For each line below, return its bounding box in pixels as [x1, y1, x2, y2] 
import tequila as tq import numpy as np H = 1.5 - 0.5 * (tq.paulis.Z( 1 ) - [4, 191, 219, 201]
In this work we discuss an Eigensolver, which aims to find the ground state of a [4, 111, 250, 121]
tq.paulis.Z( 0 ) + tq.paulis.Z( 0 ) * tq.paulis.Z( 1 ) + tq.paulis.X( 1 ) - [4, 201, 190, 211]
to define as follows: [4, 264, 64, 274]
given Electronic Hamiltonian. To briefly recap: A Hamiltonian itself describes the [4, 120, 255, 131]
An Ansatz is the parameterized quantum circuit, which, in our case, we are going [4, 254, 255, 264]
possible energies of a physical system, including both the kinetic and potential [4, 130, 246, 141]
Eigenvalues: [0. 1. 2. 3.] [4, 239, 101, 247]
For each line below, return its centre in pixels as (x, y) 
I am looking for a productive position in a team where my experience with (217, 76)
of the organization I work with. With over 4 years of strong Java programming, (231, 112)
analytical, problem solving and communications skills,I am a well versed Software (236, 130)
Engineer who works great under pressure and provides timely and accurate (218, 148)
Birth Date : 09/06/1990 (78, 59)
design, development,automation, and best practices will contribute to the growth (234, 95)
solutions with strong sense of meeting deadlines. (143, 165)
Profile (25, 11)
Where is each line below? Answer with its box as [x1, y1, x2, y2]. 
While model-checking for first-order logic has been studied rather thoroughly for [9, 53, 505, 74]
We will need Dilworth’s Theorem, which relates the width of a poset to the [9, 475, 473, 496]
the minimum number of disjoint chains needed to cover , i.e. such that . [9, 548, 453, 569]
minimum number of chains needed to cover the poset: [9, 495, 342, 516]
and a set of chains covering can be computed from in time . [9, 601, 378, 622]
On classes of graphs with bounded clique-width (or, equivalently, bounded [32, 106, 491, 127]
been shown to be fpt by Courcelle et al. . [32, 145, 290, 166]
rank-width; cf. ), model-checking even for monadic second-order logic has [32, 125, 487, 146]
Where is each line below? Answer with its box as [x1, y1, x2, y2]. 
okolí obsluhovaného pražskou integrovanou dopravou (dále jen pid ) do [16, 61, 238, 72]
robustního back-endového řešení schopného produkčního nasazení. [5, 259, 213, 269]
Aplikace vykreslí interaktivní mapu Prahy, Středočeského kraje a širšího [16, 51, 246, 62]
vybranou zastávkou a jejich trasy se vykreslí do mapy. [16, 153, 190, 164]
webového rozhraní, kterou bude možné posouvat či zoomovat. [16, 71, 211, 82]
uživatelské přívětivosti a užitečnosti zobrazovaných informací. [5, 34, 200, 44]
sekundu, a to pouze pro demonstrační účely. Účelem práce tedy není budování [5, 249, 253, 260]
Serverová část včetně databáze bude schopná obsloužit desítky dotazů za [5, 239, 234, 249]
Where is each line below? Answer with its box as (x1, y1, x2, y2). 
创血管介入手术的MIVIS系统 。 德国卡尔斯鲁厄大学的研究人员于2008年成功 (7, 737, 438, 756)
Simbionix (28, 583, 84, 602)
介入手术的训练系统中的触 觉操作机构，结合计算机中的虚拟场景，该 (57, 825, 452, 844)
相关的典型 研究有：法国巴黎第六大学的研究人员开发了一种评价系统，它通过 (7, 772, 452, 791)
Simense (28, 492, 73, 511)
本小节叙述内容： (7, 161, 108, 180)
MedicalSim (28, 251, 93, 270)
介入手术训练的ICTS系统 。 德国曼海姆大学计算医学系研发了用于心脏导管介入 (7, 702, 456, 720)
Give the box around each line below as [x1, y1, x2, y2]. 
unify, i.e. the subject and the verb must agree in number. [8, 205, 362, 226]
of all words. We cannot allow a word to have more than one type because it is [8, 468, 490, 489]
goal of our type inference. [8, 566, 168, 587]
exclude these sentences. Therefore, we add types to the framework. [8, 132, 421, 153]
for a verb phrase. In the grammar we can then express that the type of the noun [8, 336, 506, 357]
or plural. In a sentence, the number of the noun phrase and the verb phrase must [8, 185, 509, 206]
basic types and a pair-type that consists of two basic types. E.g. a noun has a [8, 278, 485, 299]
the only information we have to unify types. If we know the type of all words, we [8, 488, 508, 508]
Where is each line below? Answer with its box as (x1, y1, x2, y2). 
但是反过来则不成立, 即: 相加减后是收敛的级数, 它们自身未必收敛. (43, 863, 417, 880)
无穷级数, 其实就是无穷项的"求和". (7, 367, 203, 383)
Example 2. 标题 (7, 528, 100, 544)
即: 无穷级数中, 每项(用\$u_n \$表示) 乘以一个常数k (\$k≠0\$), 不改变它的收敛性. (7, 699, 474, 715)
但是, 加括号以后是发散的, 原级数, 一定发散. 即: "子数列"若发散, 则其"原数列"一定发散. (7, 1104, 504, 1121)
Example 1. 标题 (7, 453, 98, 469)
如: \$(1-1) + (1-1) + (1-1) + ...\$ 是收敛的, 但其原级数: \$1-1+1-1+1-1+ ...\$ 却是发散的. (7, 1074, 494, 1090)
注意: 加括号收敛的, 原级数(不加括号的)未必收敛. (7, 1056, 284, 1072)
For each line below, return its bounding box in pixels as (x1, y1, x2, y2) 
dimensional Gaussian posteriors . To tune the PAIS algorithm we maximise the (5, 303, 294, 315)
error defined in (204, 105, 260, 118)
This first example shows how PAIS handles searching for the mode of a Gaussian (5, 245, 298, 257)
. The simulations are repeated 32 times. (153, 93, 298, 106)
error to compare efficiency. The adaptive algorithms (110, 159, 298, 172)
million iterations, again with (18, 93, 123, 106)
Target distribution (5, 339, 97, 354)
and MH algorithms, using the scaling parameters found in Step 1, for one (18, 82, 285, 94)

○ ○ ○ ○ ○ ○ ○

All that belongs in your answer is the stretch of entries above from the line with "介入手术的训练系统中的触 觉操作机构，结合计算机中的虚拟场景，该 (57, 825, 452, 844)" through the line with "exclude these sentences.", printed exactly.

介入手术的训练系统中的触 觉操作机构，结合计算机中的虚拟场景，该 (57, 825, 452, 844)
相关的典型 研究有：法国巴黎第六大学的研究人员开发了一种评价系统，它通过 (7, 772, 452, 791)
Simense (28, 492, 73, 511)
本小节叙述内容： (7, 161, 108, 180)
MedicalSim (28, 251, 93, 270)
介入手术训练的ICTS系统 。 德国曼海姆大学计算医学系研发了用于心脏导管介入 (7, 702, 456, 720)
Give the box around each line below as [x1, y1, x2, y2]. 
unify, i.e. the subject and the verb must agree in number. [8, 205, 362, 226]
of all words. We cannot allow a word to have more than one type because it is [8, 468, 490, 489]
goal of our type inference. [8, 566, 168, 587]
exclude these sentences. Therefore, we add types to the framework. [8, 132, 421, 153]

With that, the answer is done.